## Given entries
● ● ●

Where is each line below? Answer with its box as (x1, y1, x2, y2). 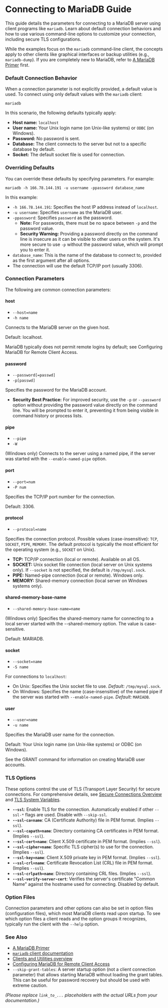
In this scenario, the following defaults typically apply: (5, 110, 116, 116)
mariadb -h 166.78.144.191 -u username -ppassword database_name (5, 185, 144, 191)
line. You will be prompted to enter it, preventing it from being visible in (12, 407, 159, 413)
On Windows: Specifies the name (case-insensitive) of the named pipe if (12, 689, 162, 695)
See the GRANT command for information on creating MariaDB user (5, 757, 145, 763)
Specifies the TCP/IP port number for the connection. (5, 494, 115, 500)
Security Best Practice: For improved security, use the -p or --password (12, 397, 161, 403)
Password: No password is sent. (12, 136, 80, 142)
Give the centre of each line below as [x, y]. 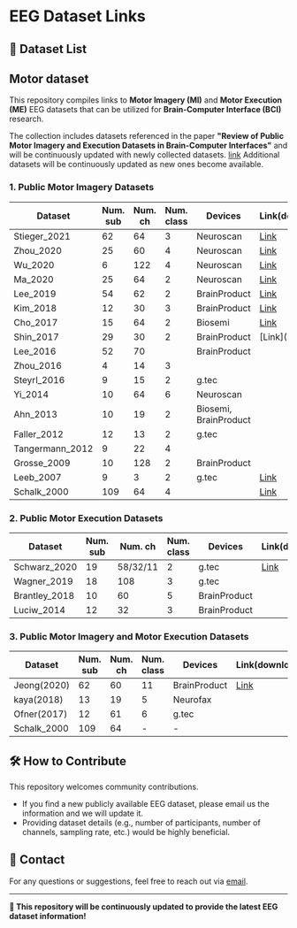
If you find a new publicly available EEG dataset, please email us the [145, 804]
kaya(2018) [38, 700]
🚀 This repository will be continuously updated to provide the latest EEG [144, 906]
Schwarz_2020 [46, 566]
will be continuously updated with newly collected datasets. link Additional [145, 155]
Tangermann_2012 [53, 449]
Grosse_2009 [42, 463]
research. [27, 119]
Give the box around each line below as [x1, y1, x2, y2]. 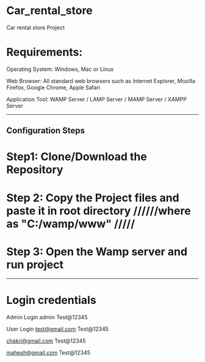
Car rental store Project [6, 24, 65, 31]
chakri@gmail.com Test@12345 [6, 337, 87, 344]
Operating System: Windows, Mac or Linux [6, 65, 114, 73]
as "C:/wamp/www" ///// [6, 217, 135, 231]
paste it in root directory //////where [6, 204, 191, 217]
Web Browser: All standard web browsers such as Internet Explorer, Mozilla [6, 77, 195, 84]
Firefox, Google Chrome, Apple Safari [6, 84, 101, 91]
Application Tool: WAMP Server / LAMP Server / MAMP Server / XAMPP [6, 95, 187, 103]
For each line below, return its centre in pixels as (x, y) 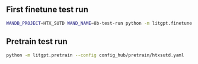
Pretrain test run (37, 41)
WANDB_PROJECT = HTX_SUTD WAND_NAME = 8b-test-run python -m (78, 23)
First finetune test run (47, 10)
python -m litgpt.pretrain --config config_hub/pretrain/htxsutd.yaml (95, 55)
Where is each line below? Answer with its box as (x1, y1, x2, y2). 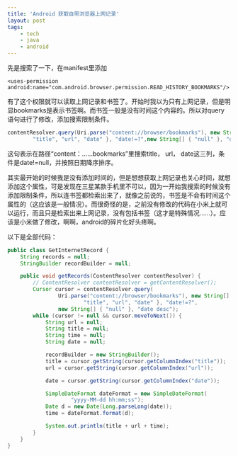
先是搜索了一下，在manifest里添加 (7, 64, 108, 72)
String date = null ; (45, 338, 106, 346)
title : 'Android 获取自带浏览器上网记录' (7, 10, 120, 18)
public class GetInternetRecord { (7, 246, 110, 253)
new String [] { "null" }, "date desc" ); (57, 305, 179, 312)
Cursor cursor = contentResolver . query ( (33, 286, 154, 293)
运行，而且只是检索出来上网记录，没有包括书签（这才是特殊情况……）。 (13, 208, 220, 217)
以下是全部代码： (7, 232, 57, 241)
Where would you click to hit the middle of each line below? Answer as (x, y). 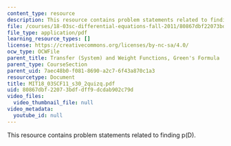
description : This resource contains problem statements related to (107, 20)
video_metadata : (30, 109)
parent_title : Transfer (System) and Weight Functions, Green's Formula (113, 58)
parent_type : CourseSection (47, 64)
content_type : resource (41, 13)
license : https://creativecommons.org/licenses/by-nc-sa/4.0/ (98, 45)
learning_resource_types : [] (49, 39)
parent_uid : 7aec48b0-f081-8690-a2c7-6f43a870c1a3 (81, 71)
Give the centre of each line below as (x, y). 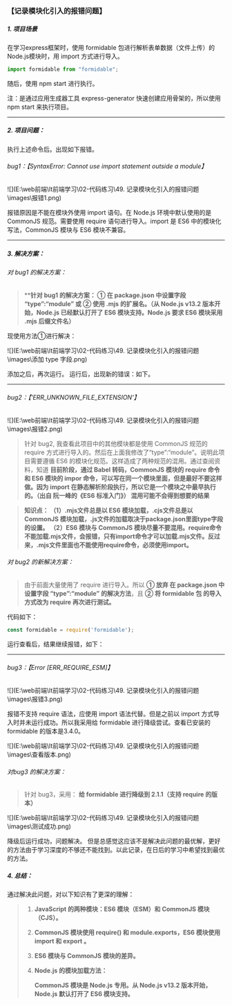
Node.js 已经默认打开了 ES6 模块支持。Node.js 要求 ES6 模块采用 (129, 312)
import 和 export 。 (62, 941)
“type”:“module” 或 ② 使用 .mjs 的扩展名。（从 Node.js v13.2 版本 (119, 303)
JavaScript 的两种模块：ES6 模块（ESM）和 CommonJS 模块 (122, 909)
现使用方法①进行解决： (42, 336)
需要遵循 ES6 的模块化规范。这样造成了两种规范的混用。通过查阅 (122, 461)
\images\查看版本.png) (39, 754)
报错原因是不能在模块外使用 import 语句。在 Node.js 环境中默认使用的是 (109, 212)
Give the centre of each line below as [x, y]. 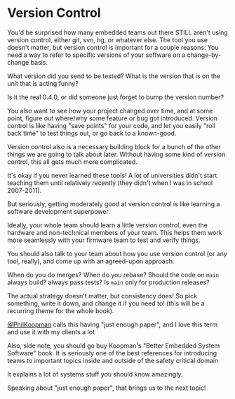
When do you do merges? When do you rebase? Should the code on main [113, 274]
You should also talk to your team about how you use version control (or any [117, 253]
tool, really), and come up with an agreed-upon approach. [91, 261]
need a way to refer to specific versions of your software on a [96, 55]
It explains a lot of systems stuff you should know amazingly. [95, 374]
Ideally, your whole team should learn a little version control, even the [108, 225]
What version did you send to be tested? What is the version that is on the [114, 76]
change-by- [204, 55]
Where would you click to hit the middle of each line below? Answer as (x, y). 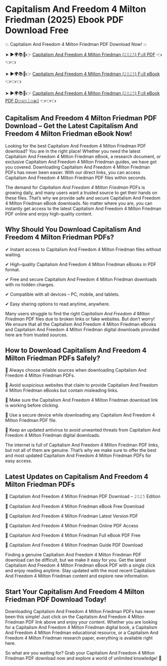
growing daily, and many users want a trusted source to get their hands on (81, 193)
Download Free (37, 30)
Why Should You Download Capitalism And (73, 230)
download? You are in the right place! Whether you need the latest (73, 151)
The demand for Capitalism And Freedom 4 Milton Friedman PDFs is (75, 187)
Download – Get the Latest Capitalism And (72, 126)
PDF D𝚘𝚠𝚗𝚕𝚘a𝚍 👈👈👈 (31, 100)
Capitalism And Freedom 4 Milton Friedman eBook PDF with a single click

● ● ●

## Your instructions
The records above must be printed exactly; the pictures stay out.

## Exercise solution
Where is each line below? Answer with its box as (x1, y1, x2, y2). 
In this scenario, the following defaults typically apply: (5, 110, 116, 116)
mariadb -h 166.78.144.191 -u username -ppassword database_name (5, 185, 144, 191)
line. You will be prompted to enter it, preventing it from being visible in (12, 407, 159, 413)
On Windows: Specifies the name (case-insensitive) of the named pipe if (12, 689, 162, 695)
See the GRANT command for information on creating MariaDB user (5, 757, 145, 763)
Specifies the TCP/IP port number for the connection. (5, 494, 115, 500)
Security Best Practice: For improved security, use the -p or --password (12, 397, 161, 403)
Password: No password is sent. (12, 136, 80, 142)
Give the centre of each line below as [x, y]. 
If you find a new publicly available EEG dataset, please email us the [145, 804]
kaya(2018) [38, 700]
🚀 This repository will be continuously updated to provide the latest EEG [144, 906]
Schwarz_2020 [46, 566]
will be continuously updated with newly collected datasets. link Additional [145, 155]
Tangermann_2012 [53, 449]
Grosse_2009 [42, 463]
research. [27, 119]
Give the box around each line below as [x1, y1, x2, y2]. 
Car rental store Project [6, 24, 65, 31]
chakri@gmail.com Test@12345 [6, 337, 87, 344]
Operating System: Windows, Mac or Linux [6, 65, 114, 73]
as "C:/wamp/www" ///// [6, 217, 135, 231]
paste it in root directory //////where [6, 204, 191, 217]
Web Browser: All standard web browsers such as Internet Explorer, Mozilla [6, 77, 195, 84]
Firefox, Google Chrome, Apple Safari [6, 84, 101, 91]
Application Tool: WAMP Server / LAMP Server / MAMP Server / XAMPP [6, 95, 187, 103]
For each line below, return its centre in pixels as (x, y) 
Pretrain test run (37, 41)
WANDB_PROJECT = HTX_SUTD WAND_NAME = 8b-test-run python -m (78, 23)
First finetune test run (47, 10)
python -m litgpt.pretrain --config config_hub/pretrain/htxsutd.yaml (95, 55)
Where is each line below? Answer with its box as (x1, y1, x2, y2). 
先是搜索了一下，在manifest里添加 (7, 64, 108, 72)
String date = null ; (45, 338, 106, 346)
title : 'Android 获取自带浏览器上网记录' (7, 10, 120, 18)
public class GetInternetRecord { (7, 246, 110, 253)
new String [] { "null" }, "date desc" ); (57, 305, 179, 312)
Cursor cursor = contentResolver . query ( (33, 286, 154, 293)
运行，而且只是检索出来上网记录，没有包括书签（这才是特殊情况……）。 (13, 208, 220, 217)
以下是全部代码： (7, 232, 57, 241)
Where would you click to hit the middle of each line below? Answer as (x, y). 
description : This resource contains problem statements related to (107, 20)
video_metadata : (30, 109)
parent_title : Transfer (System) and Weight Functions, Green's Formula (113, 58)
parent_type : CourseSection (47, 64)
content_type : resource (41, 13)
license : https://creativecommons.org/licenses/by-nc-sa/4.0/ (98, 45)
learning_resource_types : [] (49, 39)
parent_uid : 7aec48b0-f081-8690-a2c7-6f43a870c1a3 (81, 71)
Give the centre of each line below as (x, y). 
Node.js 已经默认打开了 ES6 模块支持。Node.js 要求 ES6 模块采用 (129, 312)
import 和 export 。 (62, 941)
“type”:“module” 或 ② 使用 .mjs 的扩展名。（从 Node.js v13.2 版本 (119, 303)
JavaScript 的两种模块：ES6 模块（ESM）和 CommonJS 模块 (122, 909)
现使用方法①进行解决： (42, 336)
需要遵循 ES6 的模块化规范。这样造成了两种规范的混用。通过查阅 (122, 461)
\images\查看版本.png) (39, 754)
报错原因是不能在模块外使用 import 语句。在 Node.js 环境中默认使用的是 (109, 212)
Give the centre of each line below as [x, y]. 
When do you do merges? When do you rebase? Should the code on main [113, 274]
You should also talk to your team about how you use version control (or any [117, 253]
tool, really), and come up with an agreed-upon approach. [91, 261]
need a way to refer to specific versions of your software on a [96, 55]
It explains a lot of systems stuff you should know amazingly. [95, 374]
Ideally, your whole team should learn a little version control, even the [108, 225]
What version did you send to be tested? What is the version that is on the [114, 76]
change-by- [204, 55]
Where would you click to hit the middle of each line below? Answer as (x, y). 
growing daily, and many users want a trusted source to get their hands on (81, 193)
Download Free (37, 30)
Why Should You Download Capitalism And (73, 230)
download? You are in the right place! Whether you need the latest (73, 151)
The demand for Capitalism And Freedom 4 Milton Friedman PDFs is (75, 187)
Download – Get the Latest Capitalism And (72, 126)
PDF D𝚘𝚠𝚗𝚕𝚘a𝚍 👈👈👈 (31, 100)
Capitalism And Freedom 4 Milton Friedman eBook PDF with a single click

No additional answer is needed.